Please output every entry below exactly as written, leaving out any pictures.

########################################

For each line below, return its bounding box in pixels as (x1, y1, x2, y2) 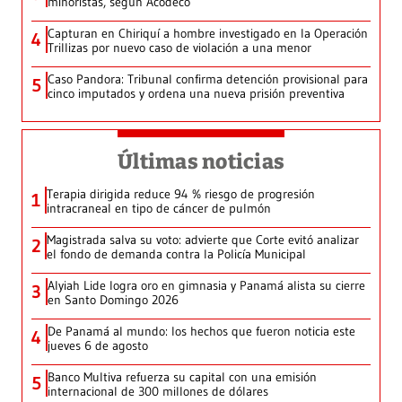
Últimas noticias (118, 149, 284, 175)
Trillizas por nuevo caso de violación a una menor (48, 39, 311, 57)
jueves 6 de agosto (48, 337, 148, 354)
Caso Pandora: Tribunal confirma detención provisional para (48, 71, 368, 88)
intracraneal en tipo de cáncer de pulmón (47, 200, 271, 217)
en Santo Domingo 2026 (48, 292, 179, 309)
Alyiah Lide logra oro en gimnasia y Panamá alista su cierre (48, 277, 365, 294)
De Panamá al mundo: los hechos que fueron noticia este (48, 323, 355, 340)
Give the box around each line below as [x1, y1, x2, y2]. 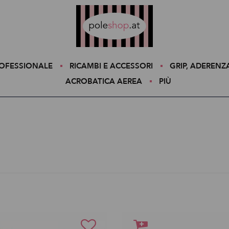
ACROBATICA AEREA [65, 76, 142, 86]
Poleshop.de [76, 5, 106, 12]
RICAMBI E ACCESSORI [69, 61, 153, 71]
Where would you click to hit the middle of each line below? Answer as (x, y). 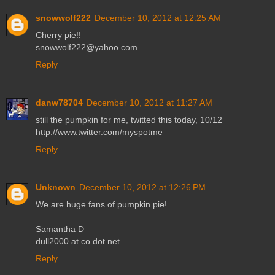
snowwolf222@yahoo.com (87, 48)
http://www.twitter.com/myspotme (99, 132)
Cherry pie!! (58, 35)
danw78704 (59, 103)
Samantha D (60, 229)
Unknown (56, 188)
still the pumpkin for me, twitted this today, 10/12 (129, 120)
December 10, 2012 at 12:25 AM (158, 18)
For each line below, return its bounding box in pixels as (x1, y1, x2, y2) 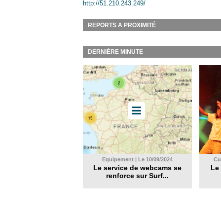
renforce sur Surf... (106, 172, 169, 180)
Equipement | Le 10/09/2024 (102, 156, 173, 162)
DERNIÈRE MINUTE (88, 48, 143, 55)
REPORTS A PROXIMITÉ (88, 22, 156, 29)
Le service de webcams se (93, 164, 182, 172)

########################################

**YOUR RESPONSE:**
For each line below, return its bounding box in pixels as (x1, y1, x2, y2) 
Últimas noticias (118, 149, 284, 175)
Trillizas por nuevo caso de violación a una menor (48, 39, 311, 57)
jueves 6 de agosto (48, 337, 148, 354)
Caso Pandora: Tribunal confirma detención provisional para (48, 71, 368, 88)
intracraneal en tipo de cáncer de pulmón (47, 200, 271, 217)
en Santo Domingo 2026 (48, 292, 179, 309)
Alyiah Lide logra oro en gimnasia y Panamá alista su cierre (48, 277, 365, 294)
De Panamá al mundo: los hechos que fueron noticia este (48, 323, 355, 340)
Give the box around each line below as [x1, y1, x2, y2]. 
ACROBATICA AEREA [65, 76, 142, 86]
Poleshop.de [76, 5, 106, 12]
RICAMBI E ACCESSORI [69, 61, 153, 71]
Where would you click to hit the middle of each line below? Answer as (x, y). 
snowwolf222@yahoo.com (87, 48)
http://www.twitter.com/myspotme (99, 132)
Cherry pie!! (58, 35)
danw78704 (59, 103)
Samantha D (60, 229)
Unknown (56, 188)
still the pumpkin for me, twitted this today, 10/12 (129, 120)
December 10, 2012 at 12:25 AM (158, 18)
For each line below, return its bounding box in pixels as (x1, y1, x2, y2) 
renforce sur Surf... (106, 172, 169, 180)
Equipement | Le 10/09/2024 (102, 156, 173, 162)
DERNIÈRE MINUTE (88, 48, 143, 55)
REPORTS A PROXIMITÉ (88, 22, 156, 29)
Le service de webcams se (93, 164, 182, 172)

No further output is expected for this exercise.